To solve the inequality, factor the left hand side. Quadratic polynomial can be factored using the transformation ax^{2}+bx+c=a\left(x-x_{1}\right)\left(x-x_{2}\right), where x_{1} and x_{2} are the solutions of the quadratic equation ax^{2}+bx+c=0.

x=\frac{-7±\sqrt{7^{2}-4\times 5\times 1}}{2\times 5}

All equations of the form ax^{2}+bx+c=0 can be solved using the quadratic formula: \frac{-b±\sqrt{b^{2}-4ac}}{2a}. Substitute 5 for a, 7 for b, and 1 for c in the quadratic formula.

x=\frac{-7±\sqrt{29}}{10}

Do the calculations.

x=\frac{\sqrt{29}-7}{10} x=\frac{-\sqrt{29}-7}{10}

Solve the equation x=\frac{-7±\sqrt{29}}{10} when ± is plus and when ± is minus.

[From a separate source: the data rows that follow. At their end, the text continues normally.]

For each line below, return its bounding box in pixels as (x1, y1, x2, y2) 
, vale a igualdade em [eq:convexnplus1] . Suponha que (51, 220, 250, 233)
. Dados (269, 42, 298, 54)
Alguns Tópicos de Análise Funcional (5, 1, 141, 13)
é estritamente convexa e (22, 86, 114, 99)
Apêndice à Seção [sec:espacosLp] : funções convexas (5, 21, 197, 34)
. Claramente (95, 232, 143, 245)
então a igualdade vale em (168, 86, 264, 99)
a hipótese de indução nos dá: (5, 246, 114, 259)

5\left(x-\frac{\sqrt{29}-7}{10}\right)\left(x-\frac{-\sqrt{29}-7}{10}\right)>0

Rewrite the inequality by using the obtained solutions.

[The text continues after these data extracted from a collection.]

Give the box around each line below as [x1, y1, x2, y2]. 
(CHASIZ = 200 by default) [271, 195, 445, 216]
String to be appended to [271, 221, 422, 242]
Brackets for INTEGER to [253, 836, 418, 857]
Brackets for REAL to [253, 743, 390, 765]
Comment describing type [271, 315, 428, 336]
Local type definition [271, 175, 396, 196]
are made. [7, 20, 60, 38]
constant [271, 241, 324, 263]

x-\frac{\sqrt{29}-7}{10}<0 x-\frac{-\sqrt{29}-7}{10}<0

For the product to be positive, x-\frac{\sqrt{29}-7}{10} and x-\frac{-\sqrt{29}-7}{10} have to be both negative or both positive. Consider the case when x-\frac{\sqrt{29}-7}{10} and x-\frac{-\sqrt{29}-7}{10} are both negative.

x<\frac{-\sqrt{29}-7}{10}

The solution satisfying both inequalities is x<\frac{-\sqrt{29}-7}{10}.

x-\frac{-\sqrt{29}-7}{10}>0 x-\frac{\sqrt{29}-7}{10}>0

Consider the case when x-\frac{\sqrt{29}-7}{10} and x-\frac{-\sqrt{29}-7}{10} are both positive.

x>\frac{\sqrt{29}-7}{10}

The solution satisfying both inequalities is x>\frac{\sqrt{29}-7}{10}.

x<\frac{-\sqrt{29}-7}{10}\text{; }x>\frac{\sqrt{29}-7}{10}

The final solution is the union of the obtained solutions.